Stored dataset items:
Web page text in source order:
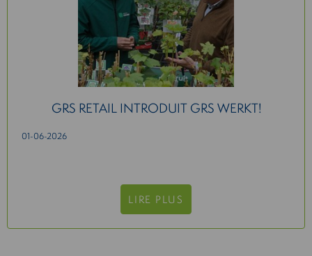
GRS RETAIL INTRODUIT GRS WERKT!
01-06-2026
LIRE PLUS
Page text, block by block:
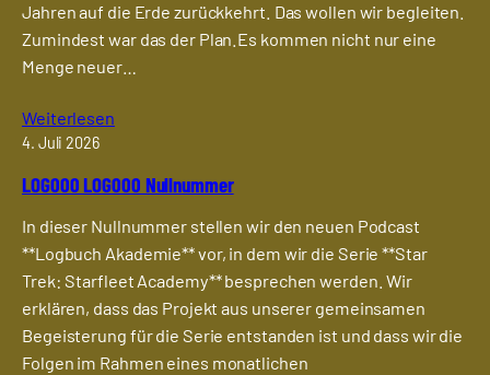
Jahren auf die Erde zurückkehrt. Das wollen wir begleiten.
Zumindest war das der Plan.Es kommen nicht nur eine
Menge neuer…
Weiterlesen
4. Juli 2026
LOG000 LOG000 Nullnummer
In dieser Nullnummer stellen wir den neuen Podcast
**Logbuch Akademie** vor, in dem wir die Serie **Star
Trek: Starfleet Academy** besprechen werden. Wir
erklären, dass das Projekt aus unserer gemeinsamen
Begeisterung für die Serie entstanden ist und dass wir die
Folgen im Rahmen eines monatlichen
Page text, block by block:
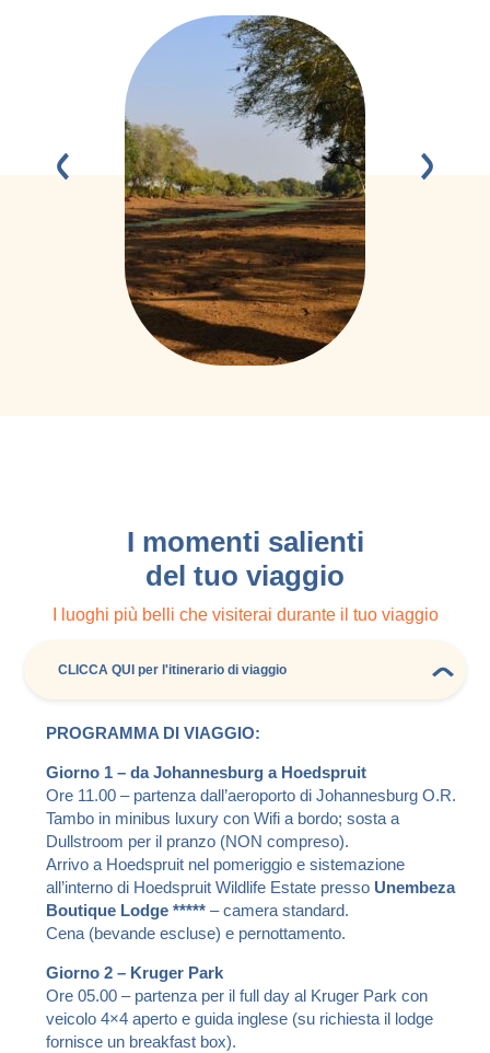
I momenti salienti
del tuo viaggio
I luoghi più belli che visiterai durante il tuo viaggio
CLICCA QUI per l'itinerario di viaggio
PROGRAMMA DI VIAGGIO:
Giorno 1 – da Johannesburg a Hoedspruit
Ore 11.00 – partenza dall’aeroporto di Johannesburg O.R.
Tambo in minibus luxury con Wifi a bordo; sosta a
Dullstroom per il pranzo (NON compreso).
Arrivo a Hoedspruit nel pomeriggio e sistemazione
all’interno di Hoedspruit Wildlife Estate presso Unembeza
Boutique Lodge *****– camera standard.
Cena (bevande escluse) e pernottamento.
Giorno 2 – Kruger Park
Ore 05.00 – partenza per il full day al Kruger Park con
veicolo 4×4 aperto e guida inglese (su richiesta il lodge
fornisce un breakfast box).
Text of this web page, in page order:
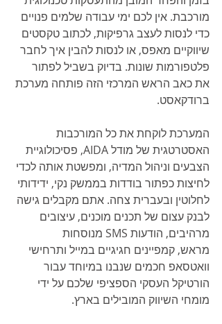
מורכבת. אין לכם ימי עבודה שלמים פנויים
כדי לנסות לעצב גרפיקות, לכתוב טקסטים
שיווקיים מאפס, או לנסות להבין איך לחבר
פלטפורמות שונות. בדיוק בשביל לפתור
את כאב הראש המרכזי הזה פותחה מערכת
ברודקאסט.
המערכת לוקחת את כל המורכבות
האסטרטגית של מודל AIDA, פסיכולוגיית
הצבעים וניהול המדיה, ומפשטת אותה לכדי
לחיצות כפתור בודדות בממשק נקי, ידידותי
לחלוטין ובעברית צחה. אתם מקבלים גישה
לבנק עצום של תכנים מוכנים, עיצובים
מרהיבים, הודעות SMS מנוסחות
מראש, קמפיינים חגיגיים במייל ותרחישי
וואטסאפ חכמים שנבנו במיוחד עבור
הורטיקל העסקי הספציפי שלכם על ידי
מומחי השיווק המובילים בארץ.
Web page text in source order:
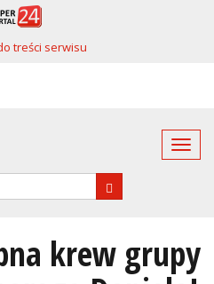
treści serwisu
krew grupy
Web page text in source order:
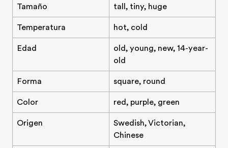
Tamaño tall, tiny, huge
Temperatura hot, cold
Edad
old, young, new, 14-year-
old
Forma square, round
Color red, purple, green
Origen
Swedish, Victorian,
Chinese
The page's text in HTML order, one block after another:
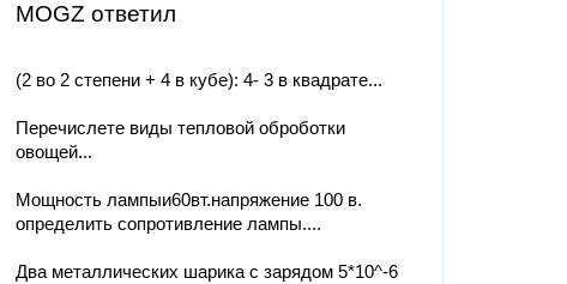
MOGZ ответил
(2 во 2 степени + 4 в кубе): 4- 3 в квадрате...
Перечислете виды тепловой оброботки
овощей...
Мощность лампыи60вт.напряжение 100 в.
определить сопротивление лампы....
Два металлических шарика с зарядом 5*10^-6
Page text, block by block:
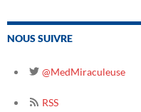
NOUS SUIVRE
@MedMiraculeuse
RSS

- Task to complete -
A verbatim copy of all the records, minus the pictures, is the expected answer.

- Task solution -
Web page text in source order:
GRS RETAIL INTRODUIT GRS WERKT!
01-06-2026
LIRE PLUS
Page text, block by block:
Jahren auf die Erde zurückkehrt. Das wollen wir begleiten.
Zumindest war das der Plan.Es kommen nicht nur eine
Menge neuer…
Weiterlesen
4. Juli 2026
LOG000 LOG000 Nullnummer
In dieser Nullnummer stellen wir den neuen Podcast
**Logbuch Akademie** vor, in dem wir die Serie **Star
Trek: Starfleet Academy** besprechen werden. Wir
erklären, dass das Projekt aus unserer gemeinsamen
Begeisterung für die Serie entstanden ist und dass wir die
Folgen im Rahmen eines monatlichen
Page text, block by block:
I momenti salienti
del tuo viaggio
I luoghi più belli che visiterai durante il tuo viaggio
CLICCA QUI per l'itinerario di viaggio
PROGRAMMA DI VIAGGIO:
Giorno 1 – da Johannesburg a Hoedspruit
Ore 11.00 – partenza dall’aeroporto di Johannesburg O.R.
Tambo in minibus luxury con Wifi a bordo; sosta a
Dullstroom per il pranzo (NON compreso).
Arrivo a Hoedspruit nel pomeriggio e sistemazione
all’interno di Hoedspruit Wildlife Estate presso Unembeza
Boutique Lodge *****– camera standard.
Cena (bevande escluse) e pernottamento.
Giorno 2 – Kruger Park
Ore 05.00 – partenza per il full day al Kruger Park con
veicolo 4×4 aperto e guida inglese (su richiesta il lodge
fornisce un breakfast box).
Text of this web page, in page order:
מורכבת. אין לכם ימי עבודה שלמים פנויים
כדי לנסות לעצב גרפיקות, לכתוב טקסטים
שיווקיים מאפס, או לנסות להבין איך לחבר
פלטפורמות שונות. בדיוק בשביל לפתור
את כאב הראש המרכזי הזה פותחה מערכת
ברודקאסט.
המערכת לוקחת את כל המורכבות
האסטרטגית של מודל AIDA, פסיכולוגיית
הצבעים וניהול המדיה, ומפשטת אותה לכדי
לחיצות כפתור בודדות בממשק נקי, ידידותי
לחלוטין ובעברית צחה. אתם מקבלים גישה
לבנק עצום של תכנים מוכנים, עיצובים
מרהיבים, הודעות SMS מנוסחות
מראש, קמפיינים חגיגיים במייל ותרחישי
וואטסאפ חכמים שנבנו במיוחד עבור
הורטיקל העסקי הספציפי שלכם על ידי
מומחי השיווק המובילים בארץ.
Web page text in source order:
treści serwisu
krew grupy
Web page text in source order:
Tamaño tall, tiny, huge
Temperatura hot, cold
Edad
old, young, new, 14-year-
old
Forma square, round
Color red, purple, green
Origen
Swedish, Victorian,
Chinese
The page's text in HTML order, one block after another:
MOGZ ответил
(2 во 2 степени + 4 в кубе): 4- 3 в квадрате...
Перечислете виды тепловой оброботки
овощей...
Мощность лампыи60вт.напряжение 100 в.
определить сопротивление лампы....
Два металлических шарика с зарядом 5*10^-6
Page text, block by block:
NOUS SUIVRE
@MedMiraculeuse
RSS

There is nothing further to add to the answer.